• _Materials provided_:
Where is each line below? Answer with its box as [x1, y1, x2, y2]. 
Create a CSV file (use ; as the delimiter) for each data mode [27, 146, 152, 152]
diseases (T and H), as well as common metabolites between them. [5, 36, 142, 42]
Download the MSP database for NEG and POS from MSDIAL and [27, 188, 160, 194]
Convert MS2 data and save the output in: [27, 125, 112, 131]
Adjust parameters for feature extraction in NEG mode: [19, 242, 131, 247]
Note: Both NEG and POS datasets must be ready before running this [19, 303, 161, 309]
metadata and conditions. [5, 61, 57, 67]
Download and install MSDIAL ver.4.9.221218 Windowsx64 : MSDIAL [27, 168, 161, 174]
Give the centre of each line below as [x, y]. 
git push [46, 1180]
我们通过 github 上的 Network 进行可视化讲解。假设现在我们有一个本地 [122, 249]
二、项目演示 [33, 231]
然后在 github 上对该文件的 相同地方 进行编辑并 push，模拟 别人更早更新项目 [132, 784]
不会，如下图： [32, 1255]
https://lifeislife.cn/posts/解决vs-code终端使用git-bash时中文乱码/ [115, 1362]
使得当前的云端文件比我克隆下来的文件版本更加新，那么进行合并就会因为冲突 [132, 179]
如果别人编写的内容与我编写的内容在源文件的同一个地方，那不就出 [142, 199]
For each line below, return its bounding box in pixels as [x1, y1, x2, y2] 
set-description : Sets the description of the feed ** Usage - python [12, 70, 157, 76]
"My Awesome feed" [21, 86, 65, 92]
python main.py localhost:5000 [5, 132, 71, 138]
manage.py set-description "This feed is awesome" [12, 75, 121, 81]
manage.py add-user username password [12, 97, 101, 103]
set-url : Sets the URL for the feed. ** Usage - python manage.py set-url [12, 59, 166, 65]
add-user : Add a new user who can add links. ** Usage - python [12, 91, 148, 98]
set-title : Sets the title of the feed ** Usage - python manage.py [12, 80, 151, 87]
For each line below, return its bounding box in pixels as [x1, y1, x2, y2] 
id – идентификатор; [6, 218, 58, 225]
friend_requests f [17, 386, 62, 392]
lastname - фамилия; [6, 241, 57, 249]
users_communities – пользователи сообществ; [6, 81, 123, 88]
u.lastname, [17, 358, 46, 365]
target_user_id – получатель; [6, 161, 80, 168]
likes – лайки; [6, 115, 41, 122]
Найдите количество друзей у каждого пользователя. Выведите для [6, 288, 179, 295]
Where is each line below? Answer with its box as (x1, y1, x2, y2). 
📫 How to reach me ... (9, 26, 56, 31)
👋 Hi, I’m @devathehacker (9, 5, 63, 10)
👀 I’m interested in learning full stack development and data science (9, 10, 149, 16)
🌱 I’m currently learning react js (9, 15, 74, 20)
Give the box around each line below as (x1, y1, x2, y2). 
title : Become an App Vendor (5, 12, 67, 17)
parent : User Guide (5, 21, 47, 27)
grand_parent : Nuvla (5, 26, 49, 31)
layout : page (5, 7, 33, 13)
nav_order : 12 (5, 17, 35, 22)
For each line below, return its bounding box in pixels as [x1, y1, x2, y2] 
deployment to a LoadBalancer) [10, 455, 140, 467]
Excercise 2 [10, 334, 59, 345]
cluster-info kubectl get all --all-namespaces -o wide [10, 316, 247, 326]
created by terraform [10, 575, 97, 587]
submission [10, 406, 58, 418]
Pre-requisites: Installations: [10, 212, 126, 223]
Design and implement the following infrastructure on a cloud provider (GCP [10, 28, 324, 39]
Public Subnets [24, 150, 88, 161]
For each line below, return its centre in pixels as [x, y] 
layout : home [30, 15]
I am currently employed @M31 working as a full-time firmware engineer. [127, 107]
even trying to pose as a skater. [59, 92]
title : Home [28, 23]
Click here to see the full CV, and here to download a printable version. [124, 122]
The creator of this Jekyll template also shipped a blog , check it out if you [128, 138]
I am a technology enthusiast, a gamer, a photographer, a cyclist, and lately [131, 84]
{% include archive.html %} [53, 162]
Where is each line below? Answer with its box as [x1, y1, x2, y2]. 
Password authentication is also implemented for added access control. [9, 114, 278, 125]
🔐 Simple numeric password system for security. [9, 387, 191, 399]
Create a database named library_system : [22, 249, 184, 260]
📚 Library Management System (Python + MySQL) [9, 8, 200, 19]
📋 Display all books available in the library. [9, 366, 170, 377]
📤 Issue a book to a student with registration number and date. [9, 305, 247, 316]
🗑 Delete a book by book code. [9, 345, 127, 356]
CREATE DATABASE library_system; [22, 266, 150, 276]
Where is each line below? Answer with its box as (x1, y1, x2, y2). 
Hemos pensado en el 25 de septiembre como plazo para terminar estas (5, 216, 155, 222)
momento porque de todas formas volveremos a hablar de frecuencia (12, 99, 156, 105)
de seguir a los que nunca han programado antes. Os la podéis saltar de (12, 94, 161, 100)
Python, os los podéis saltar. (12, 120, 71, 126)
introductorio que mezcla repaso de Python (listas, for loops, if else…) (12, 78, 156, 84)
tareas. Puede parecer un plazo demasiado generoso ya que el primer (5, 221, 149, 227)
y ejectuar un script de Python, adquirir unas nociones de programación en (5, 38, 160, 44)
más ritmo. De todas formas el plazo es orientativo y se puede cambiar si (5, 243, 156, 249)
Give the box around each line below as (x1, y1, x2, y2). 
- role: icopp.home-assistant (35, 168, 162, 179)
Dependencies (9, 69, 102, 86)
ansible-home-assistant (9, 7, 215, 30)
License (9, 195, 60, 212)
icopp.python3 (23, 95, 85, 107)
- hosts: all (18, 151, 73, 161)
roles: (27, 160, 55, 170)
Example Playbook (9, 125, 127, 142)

• _What you will do_:
Word for word, return each of the entries.

• _Response area_:
Where is each line below? Answer with its box as [x1, y1, x2, y2]. 
Create a CSV file (use ; as the delimiter) for each data mode [27, 146, 152, 152]
diseases (T and H), as well as common metabolites between them. [5, 36, 142, 42]
Download the MSP database for NEG and POS from MSDIAL and [27, 188, 160, 194]
Convert MS2 data and save the output in: [27, 125, 112, 131]
Adjust parameters for feature extraction in NEG mode: [19, 242, 131, 247]
Note: Both NEG and POS datasets must be ready before running this [19, 303, 161, 309]
metadata and conditions. [5, 61, 57, 67]
Download and install MSDIAL ver.4.9.221218 Windowsx64 : MSDIAL [27, 168, 161, 174]
Give the centre of each line below as [x, y]. 
git push [46, 1180]
我们通过 github 上的 Network 进行可视化讲解。假设现在我们有一个本地 [122, 249]
二、项目演示 [33, 231]
然后在 github 上对该文件的 相同地方 进行编辑并 push，模拟 别人更早更新项目 [132, 784]
不会，如下图： [32, 1255]
https://lifeislife.cn/posts/解决vs-code终端使用git-bash时中文乱码/ [115, 1362]
使得当前的云端文件比我克隆下来的文件版本更加新，那么进行合并就会因为冲突 [132, 179]
如果别人编写的内容与我编写的内容在源文件的同一个地方，那不就出 [142, 199]
For each line below, return its bounding box in pixels as [x1, y1, x2, y2] 
set-description : Sets the description of the feed ** Usage - python [12, 70, 157, 76]
"My Awesome feed" [21, 86, 65, 92]
python main.py localhost:5000 [5, 132, 71, 138]
manage.py set-description "This feed is awesome" [12, 75, 121, 81]
manage.py add-user username password [12, 97, 101, 103]
set-url : Sets the URL for the feed. ** Usage - python manage.py set-url [12, 59, 166, 65]
add-user : Add a new user who can add links. ** Usage - python [12, 91, 148, 98]
set-title : Sets the title of the feed ** Usage - python manage.py [12, 80, 151, 87]
For each line below, return its bounding box in pixels as [x1, y1, x2, y2] 
id – идентификатор; [6, 218, 58, 225]
friend_requests f [17, 386, 62, 392]
lastname - фамилия; [6, 241, 57, 249]
users_communities – пользователи сообществ; [6, 81, 123, 88]
u.lastname, [17, 358, 46, 365]
target_user_id – получатель; [6, 161, 80, 168]
likes – лайки; [6, 115, 41, 122]
Найдите количество друзей у каждого пользователя. Выведите для [6, 288, 179, 295]
Where is each line below? Answer with its box as (x1, y1, x2, y2). 
📫 How to reach me ... (9, 26, 56, 31)
👋 Hi, I’m @devathehacker (9, 5, 63, 10)
👀 I’m interested in learning full stack development and data science (9, 10, 149, 16)
🌱 I’m currently learning react js (9, 15, 74, 20)
Give the box around each line below as (x1, y1, x2, y2). 
title : Become an App Vendor (5, 12, 67, 17)
parent : User Guide (5, 21, 47, 27)
grand_parent : Nuvla (5, 26, 49, 31)
layout : page (5, 7, 33, 13)
nav_order : 12 (5, 17, 35, 22)
For each line below, return its bounding box in pixels as [x1, y1, x2, y2] 
deployment to a LoadBalancer) [10, 455, 140, 467]
Excercise 2 [10, 334, 59, 345]
cluster-info kubectl get all --all-namespaces -o wide [10, 316, 247, 326]
created by terraform [10, 575, 97, 587]
submission [10, 406, 58, 418]
Pre-requisites: Installations: [10, 212, 126, 223]
Design and implement the following infrastructure on a cloud provider (GCP [10, 28, 324, 39]
Public Subnets [24, 150, 88, 161]
For each line below, return its centre in pixels as [x, y] 
layout : home [30, 15]
I am currently employed @M31 working as a full-time firmware engineer. [127, 107]
even trying to pose as a skater. [59, 92]
title : Home [28, 23]
Click here to see the full CV, and here to download a printable version. [124, 122]
The creator of this Jekyll template also shipped a blog , check it out if you [128, 138]
I am a technology enthusiast, a gamer, a photographer, a cyclist, and lately [131, 84]
{% include archive.html %} [53, 162]
Where is each line below? Answer with its box as [x1, y1, x2, y2]. 
Password authentication is also implemented for added access control. [9, 114, 278, 125]
🔐 Simple numeric password system for security. [9, 387, 191, 399]
Create a database named library_system : [22, 249, 184, 260]
📚 Library Management System (Python + MySQL) [9, 8, 200, 19]
📋 Display all books available in the library. [9, 366, 170, 377]
📤 Issue a book to a student with registration number and date. [9, 305, 247, 316]
🗑 Delete a book by book code. [9, 345, 127, 356]
CREATE DATABASE library_system; [22, 266, 150, 276]
Where is each line below? Answer with its box as (x1, y1, x2, y2). 
Hemos pensado en el 25 de septiembre como plazo para terminar estas (5, 216, 155, 222)
momento porque de todas formas volveremos a hablar de frecuencia (12, 99, 156, 105)
de seguir a los que nunca han programado antes. Os la podéis saltar de (12, 94, 161, 100)
Python, os los podéis saltar. (12, 120, 71, 126)
introductorio que mezcla repaso de Python (listas, for loops, if else…) (12, 78, 156, 84)
tareas. Puede parecer un plazo demasiado generoso ya que el primer (5, 221, 149, 227)
y ejectuar un script de Python, adquirir unas nociones de programación en (5, 38, 160, 44)
más ritmo. De todas formas el plazo es orientativo y se puede cambiar si (5, 243, 156, 249)
Give the box around each line below as (x1, y1, x2, y2). 
- role: icopp.home-assistant (35, 168, 162, 179)
Dependencies (9, 69, 102, 86)
ansible-home-assistant (9, 7, 215, 30)
License (9, 195, 60, 212)
icopp.python3 (23, 95, 85, 107)
- hosts: all (18, 151, 73, 161)
roles: (27, 160, 55, 170)
Example Playbook (9, 125, 127, 142)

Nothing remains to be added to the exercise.